Libération
Lundi 7 février 2000, page 8

REBONDS
Economiques. Bové et les audits.

PIKETTY Thomas

A Seattle en décembre, puis à Davos il y a dix jours, la principale proposition de José Bové et des associations dont il est devenu l'étendard consistait à demander que soit établi un «audit» permettant de dresser le bilan de la libéralisation des échanges et de la mondialisation. Que faut-il penser de ce mouvement revendicatif d'un nouveau genre?

Une telle modestie a incontestablement des aspects positifs. En choisissant de réclamer un audit avant de formuler des propositions précises, Bové montre qu'il ne croit pas aux solutions toutes faites, qu'elles prennent la forme du protectionnisme généralisé ou du libéralisme pur et dur. C'est tant mieux: les stratégies de développement fondées sur l'autarcie et le protectionnisme généralisé se sont soldées par des échecs retentissants dans tous les pays où elles ont été menées; inversement, s'il est vrai qu'aucun pays n'a réussi à sortir de la pauvreté autrement que par une très forte intégration aux marchés mondiaux, les expériences réussies d'intégration au commerce international se sont souvent accompagnées de politiques ciblées de protection ou de subvention pour tel ou tel secteur particulier, au moins dans les phases préliminaires de leur développement.

D'une certaine façon, la revendication de l'audit ne fait qu'exprimer le refus des extrêmes: à partir du moment où l'on rejette à la fois l'autarcie et l'ultralibéralisme, il devient nécessaire de disposer d'études précises afin de déterminer au cas par cas les politiques publiques concrètes permettant d'exploiter au maximum les potentialités offertes par le marché.

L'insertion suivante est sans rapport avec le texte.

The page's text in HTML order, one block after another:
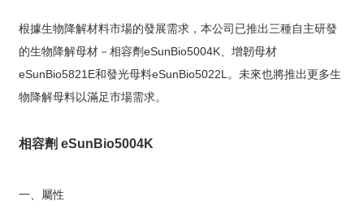
根據生物降解材料市場的發展需求，本公司已推出三種自主研發
的生物降解母材－相容劑eSunBio5004K、增韌母材
eSunBio5821E和發光母料eSunBio5022L。未來也將推出更多生
物降解母料以滿足市場需求。
相容劑 eSunBio5004K
一、屬性
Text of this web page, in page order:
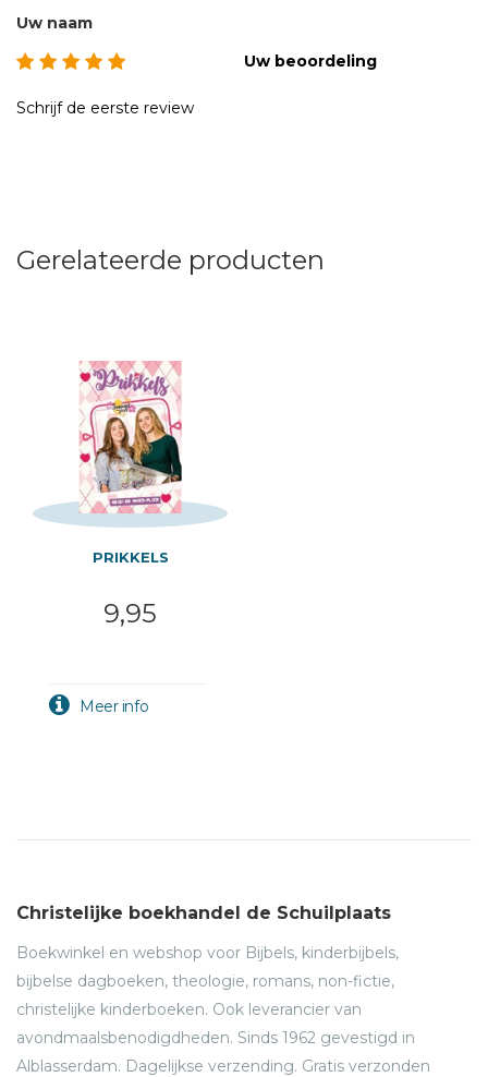
Uw naam
Uw beoordeling
Schrijf de eerste review
Gerelateerde producten
PRIKKELS
9,95
Christelijke boekhandel de Schuilplaats
Boekwinkel en webshop voor Bijbels, kinderbijbels,
bijbelse dagboeken, theologie, romans, non-fictie,
christelijke kinderboeken. Ook leverancier van
avondmaalsbenodigdheden. Sinds 1962 gevestigd in
Alblasserdam. Dagelijkse verzending. Gratis verzonden
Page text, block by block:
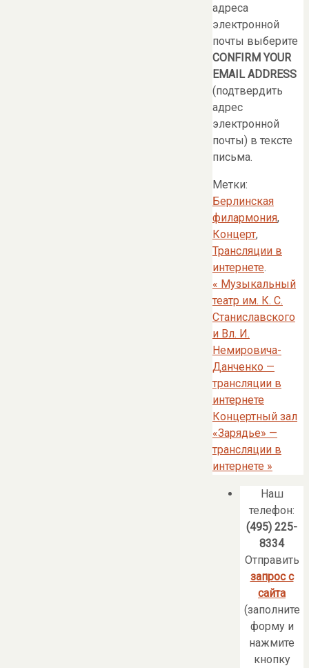
адреса
электронной
почты выберите
CONFIRM YOUR
EMAIL ADDRESS
(подтвердить
адрес
электронной
почты) в тексте
письма.
Метки:
Берлинская
филармония,
Концерт,
Трансляции в
интернете.
« Музыкальный
театр им. К. С.
Станиславского
и Вл. И.
Немировича-
Данченко —
трансляции в
интернете
Концертный зал
«Зарядье» —
трансляции в
интернете »
Наш
телефон:
(495) 225-
8334
Отправить
запрос с
сайта
(заполните
форму и
нажмите
кнопку
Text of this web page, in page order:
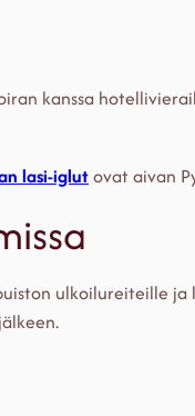
kanssa
lasi-iglutovat aivan
ulkoilureiteille
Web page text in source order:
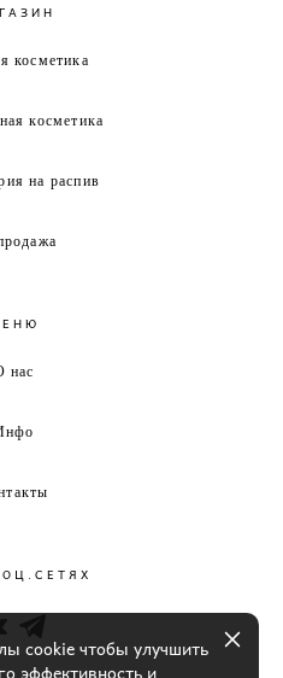
косметика
косметика
на распив
нас
cookie чтобы улучшить
эффективность и
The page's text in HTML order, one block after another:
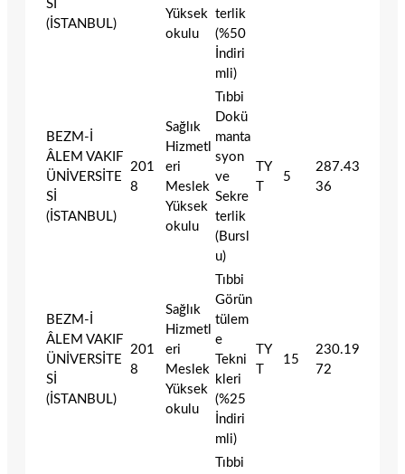
Sİ
(İSTANBUL)
Yüksek
okulu
terlik
(%50
İndiri
mli)
BEZM-İ
ÂLEM VAKIF
ÜNİVERSİTE
Sİ
(İSTANBUL)
201
8
Sağlık
Hizmetl
eri
Meslek
Yüksek
okulu
Tıbbi
Dokü
manta
syon
ve
Sekre
terlik
(Bursl
u)
TY
T
5
287.43
36
BEZM-İ
ÂLEM VAKIF
ÜNİVERSİTE
Sİ
(İSTANBUL)
201
8
Sağlık
Hizmetl
eri
Meslek
Yüksek
okulu
Tıbbi
Görün
tülem
e
Tekni
kleri
(%25
İndiri
mli)
TY
T
15
230.19
72
Tıbbi
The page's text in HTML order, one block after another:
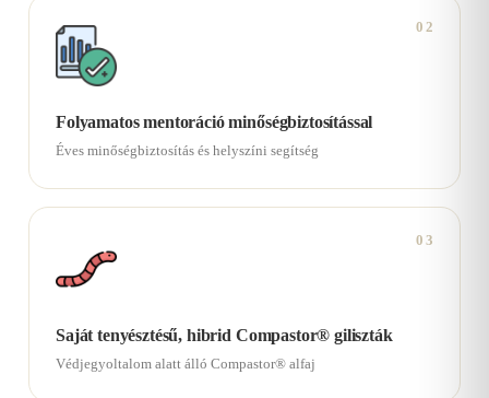
02
Folyamatos mentoráció minőségbiztosítással
Éves minőségbiztosítás és helyszíni segítség
03
Saját tenyésztésű, hibrid Compastor® giliszták
Védjegyoltalom alatt álló Compastor® alfaj
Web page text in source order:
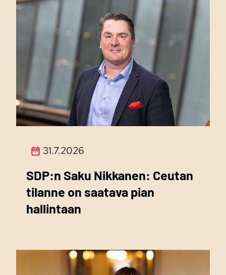
31.7.2026
SDP:n Saku Nikkanen: Ceutan
tilanne on saatava pian
hallintaan
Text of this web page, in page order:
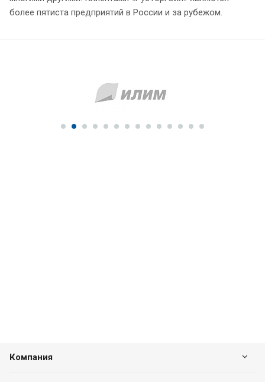
более пятиста предприятий в России и за рубежом.
Компания

Le problème est qu'à l'aube du XXIe siècle, ce refus des extrêmes peut difficilement être considéré comme une contribution originale au débat politique. Cela fait longtemps que toute la question est précisément de savoir quelles sont les politiques intermédiaires et les «troisièmes voies» les mieux adaptées à chaque situation, et on serait en droit d'attendre de Bové et de ses amis qu'ils contribuent à ce débat-là, au lieu de s'en remettre à un hypothétique audit qui viendrait enfin tout éclairer. Le terme «audit» est en lui-même emblématique: il est directement repris du vocabulaire anglo-saxon des affaires, et son emploi dans ce contexte résonne comme un terrible aveu d'impuissance. Il suggère que seuls les «experts» disposent des compétences nécessaires pour établir ce bilan de la mondialisation, de la même façon que les «experts» établissent un audit permettant de savoir si une entreprise est bien gérée. C'est au contraire aux mouvements politiques et à l'ensemble des citoyens qu'il appartient de produire des réflexions et des études sur les limites du libre-échange, et de les publier sous forme de brochures ou de livres pour alimenter le débat démocratique.

Par exemple, pourquoi la Confédération paysanne et ses réseaux à travers le monde ne seraient-ils pas capables d'étudier de façon précise les conséquences des subventions aux agriculteurs et de la protection des marchés agricoles des pays du Nord pour les paysans et l'agriculture des pays du Sud? Les résultats d'une telle étude pourraient permettre de dépasser les caricatures qui ont cours de part et d'autre sur cette question, et en particulier de mieux comprendre comment on peut concilier le soutien à une agriculture «humaine» au Nord et un réel souci pour le développement des pays pauvres. En refusant de s'approprier ce terrain des études et des propositions concrètes, Bové semble dire que la fonction du militant politique doit se limiter au démontage de McDo et à la dénonciation du libéralisme pur et dur, et que les «détails» doivent être réglés par d'autres. Cette attitude contribue à renforcer l'arrogance bien réelle des «experts» du libéralisme triomphant auxquels Bové prétend s'opposer.

Thomas Piketty est chargé de recherches en économie au CNRS.